→ Action item
Return, from the data below, each line that contains the word "displayed".

★ ★ ★

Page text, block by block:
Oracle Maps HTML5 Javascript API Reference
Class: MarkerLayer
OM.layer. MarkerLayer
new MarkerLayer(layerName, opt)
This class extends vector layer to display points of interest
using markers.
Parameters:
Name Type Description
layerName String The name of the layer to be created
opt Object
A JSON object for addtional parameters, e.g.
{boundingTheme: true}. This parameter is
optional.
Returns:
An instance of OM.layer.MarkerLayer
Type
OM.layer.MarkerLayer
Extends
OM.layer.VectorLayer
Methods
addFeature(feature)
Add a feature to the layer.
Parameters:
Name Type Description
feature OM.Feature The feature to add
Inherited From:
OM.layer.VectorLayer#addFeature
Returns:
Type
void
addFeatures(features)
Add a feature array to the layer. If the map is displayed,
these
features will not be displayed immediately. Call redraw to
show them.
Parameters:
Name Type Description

★ ★ ★

→ Response below
Add a feature array to the layer. If the map is displayed,
features will not be displayed immediately. Call redraw to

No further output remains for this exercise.